• About this exercise: Below is a listing from which only part is wanted; return exactly the lines from the one with "whereas the plasticity" up to and including the one with "We need to correct".

• Data listing:
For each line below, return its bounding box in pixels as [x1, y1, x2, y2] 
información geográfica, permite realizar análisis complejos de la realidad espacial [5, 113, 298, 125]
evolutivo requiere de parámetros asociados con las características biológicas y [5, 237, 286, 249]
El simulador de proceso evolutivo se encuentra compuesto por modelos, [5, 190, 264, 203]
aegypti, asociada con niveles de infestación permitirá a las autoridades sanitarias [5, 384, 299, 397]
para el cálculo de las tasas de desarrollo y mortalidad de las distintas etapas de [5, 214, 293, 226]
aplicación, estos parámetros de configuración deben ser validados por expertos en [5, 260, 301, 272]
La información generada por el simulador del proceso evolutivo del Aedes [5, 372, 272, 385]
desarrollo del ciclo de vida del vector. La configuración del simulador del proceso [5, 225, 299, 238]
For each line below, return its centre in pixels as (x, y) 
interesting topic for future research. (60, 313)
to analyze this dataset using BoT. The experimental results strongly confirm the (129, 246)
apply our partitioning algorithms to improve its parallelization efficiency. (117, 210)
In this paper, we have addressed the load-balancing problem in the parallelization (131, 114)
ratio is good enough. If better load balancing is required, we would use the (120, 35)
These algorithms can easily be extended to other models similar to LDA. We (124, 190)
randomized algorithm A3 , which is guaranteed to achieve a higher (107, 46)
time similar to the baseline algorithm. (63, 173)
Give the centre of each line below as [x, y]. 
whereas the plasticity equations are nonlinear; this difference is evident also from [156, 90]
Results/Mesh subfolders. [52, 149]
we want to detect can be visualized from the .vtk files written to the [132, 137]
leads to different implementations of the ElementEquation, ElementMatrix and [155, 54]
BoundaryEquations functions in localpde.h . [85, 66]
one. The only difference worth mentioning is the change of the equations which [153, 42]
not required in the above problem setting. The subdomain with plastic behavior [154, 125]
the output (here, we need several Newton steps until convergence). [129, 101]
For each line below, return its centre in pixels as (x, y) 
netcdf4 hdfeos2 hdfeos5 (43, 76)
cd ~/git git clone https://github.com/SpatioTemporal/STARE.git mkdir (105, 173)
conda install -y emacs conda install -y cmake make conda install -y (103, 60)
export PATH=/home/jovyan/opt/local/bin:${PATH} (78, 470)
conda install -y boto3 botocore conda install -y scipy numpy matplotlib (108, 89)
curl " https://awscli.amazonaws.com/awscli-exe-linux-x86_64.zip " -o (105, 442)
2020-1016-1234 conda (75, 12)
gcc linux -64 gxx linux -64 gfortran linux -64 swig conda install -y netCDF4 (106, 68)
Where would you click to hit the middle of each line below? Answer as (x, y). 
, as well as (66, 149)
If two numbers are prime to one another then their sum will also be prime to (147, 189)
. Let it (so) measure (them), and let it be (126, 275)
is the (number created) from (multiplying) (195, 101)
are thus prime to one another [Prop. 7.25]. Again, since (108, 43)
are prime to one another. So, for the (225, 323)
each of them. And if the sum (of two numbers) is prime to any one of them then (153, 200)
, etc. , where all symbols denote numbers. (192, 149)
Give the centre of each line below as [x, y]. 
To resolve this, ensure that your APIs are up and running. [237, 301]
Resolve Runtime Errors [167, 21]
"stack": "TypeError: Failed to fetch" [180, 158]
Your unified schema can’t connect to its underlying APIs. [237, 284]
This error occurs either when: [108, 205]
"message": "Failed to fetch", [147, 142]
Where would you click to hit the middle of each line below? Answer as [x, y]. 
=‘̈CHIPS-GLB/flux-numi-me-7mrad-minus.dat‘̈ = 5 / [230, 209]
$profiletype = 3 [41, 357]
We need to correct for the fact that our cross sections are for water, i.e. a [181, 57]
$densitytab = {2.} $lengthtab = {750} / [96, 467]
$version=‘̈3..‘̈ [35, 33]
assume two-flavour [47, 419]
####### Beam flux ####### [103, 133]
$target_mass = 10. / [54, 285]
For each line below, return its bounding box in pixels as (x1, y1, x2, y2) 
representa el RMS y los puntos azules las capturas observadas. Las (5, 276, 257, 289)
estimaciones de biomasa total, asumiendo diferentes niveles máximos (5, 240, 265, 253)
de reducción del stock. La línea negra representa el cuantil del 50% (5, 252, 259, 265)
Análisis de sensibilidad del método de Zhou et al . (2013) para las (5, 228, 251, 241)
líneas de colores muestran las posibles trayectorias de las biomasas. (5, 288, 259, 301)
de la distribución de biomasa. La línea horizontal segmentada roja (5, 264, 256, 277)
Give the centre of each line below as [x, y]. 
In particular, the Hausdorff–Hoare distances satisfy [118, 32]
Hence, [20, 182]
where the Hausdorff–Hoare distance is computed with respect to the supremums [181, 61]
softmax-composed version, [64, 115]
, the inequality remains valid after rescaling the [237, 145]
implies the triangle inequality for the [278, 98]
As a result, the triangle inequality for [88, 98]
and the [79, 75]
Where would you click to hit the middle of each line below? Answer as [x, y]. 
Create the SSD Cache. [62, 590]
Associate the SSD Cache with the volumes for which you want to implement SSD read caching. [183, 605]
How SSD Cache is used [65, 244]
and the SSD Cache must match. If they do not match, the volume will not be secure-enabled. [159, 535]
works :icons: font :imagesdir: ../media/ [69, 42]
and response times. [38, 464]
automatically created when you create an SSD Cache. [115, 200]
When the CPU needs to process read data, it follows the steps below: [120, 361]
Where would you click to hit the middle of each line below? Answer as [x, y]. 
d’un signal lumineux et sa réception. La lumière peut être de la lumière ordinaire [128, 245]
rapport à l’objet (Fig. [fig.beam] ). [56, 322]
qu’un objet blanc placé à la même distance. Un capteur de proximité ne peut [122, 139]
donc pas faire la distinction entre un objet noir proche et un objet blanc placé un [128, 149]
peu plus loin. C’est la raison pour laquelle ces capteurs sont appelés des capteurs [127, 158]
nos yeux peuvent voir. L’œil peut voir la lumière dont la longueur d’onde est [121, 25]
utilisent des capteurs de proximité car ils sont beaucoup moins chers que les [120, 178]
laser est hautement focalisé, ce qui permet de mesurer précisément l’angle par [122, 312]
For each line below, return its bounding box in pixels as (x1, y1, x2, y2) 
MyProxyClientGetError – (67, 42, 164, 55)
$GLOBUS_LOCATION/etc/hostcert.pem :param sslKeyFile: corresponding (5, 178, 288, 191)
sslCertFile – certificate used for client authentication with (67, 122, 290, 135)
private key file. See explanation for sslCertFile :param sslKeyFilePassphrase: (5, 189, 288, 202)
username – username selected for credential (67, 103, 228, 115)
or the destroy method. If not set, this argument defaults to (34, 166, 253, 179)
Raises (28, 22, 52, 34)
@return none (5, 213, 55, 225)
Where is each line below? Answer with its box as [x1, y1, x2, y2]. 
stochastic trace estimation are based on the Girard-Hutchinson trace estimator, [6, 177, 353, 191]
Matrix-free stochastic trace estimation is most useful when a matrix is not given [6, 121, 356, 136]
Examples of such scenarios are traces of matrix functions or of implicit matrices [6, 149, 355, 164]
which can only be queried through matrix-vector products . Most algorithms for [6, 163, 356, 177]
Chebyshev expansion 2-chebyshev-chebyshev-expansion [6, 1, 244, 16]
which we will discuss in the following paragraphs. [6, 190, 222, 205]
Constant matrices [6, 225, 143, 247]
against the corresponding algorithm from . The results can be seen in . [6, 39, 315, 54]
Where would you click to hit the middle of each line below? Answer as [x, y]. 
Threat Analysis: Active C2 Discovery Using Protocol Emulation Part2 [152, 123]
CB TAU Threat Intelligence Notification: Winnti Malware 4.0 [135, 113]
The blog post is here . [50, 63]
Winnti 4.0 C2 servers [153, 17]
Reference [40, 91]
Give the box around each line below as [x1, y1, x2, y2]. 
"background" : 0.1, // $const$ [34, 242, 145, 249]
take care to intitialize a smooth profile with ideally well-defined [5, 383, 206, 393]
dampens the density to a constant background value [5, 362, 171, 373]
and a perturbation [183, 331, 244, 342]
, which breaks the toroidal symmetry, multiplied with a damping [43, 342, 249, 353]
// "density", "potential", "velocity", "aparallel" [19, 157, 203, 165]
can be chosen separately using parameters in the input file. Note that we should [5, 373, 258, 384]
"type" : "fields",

• Solution:
whereas the plasticity equations are nonlinear; this difference is evident also from [156, 90]
Results/Mesh subfolders. [52, 149]
we want to detect can be visualized from the .vtk files written to the [132, 137]
leads to different implementations of the ElementEquation, ElementMatrix and [155, 54]
BoundaryEquations functions in localpde.h . [85, 66]
one. The only difference worth mentioning is the change of the equations which [153, 42]
not required in the above problem setting. The subdomain with plastic behavior [154, 125]
the output (here, we need several Newton steps until convergence). [129, 101]
For each line below, return its centre in pixels as (x, y) 
netcdf4 hdfeos2 hdfeos5 (43, 76)
cd ~/git git clone https://github.com/SpatioTemporal/STARE.git mkdir (105, 173)
conda install -y emacs conda install -y cmake make conda install -y (103, 60)
export PATH=/home/jovyan/opt/local/bin:${PATH} (78, 470)
conda install -y boto3 botocore conda install -y scipy numpy matplotlib (108, 89)
curl " https://awscli.amazonaws.com/awscli-exe-linux-x86_64.zip " -o (105, 442)
2020-1016-1234 conda (75, 12)
gcc linux -64 gxx linux -64 gfortran linux -64 swig conda install -y netCDF4 (106, 68)
Where would you click to hit the middle of each line below? Answer as (x, y). 
, as well as (66, 149)
If two numbers are prime to one another then their sum will also be prime to (147, 189)
. Let it (so) measure (them), and let it be (126, 275)
is the (number created) from (multiplying) (195, 101)
are thus prime to one another [Prop. 7.25]. Again, since (108, 43)
are prime to one another. So, for the (225, 323)
each of them. And if the sum (of two numbers) is prime to any one of them then (153, 200)
, etc. , where all symbols denote numbers. (192, 149)
Give the centre of each line below as [x, y]. 
To resolve this, ensure that your APIs are up and running. [237, 301]
Resolve Runtime Errors [167, 21]
"stack": "TypeError: Failed to fetch" [180, 158]
Your unified schema can’t connect to its underlying APIs. [237, 284]
This error occurs either when: [108, 205]
"message": "Failed to fetch", [147, 142]
Where would you click to hit the middle of each line below? Answer as [x, y]. 
=‘̈CHIPS-GLB/flux-numi-me-7mrad-minus.dat‘̈ = 5 / [230, 209]
$profiletype = 3 [41, 357]
We need to correct for the fact that our cross sections are for water, i.e. a [181, 57]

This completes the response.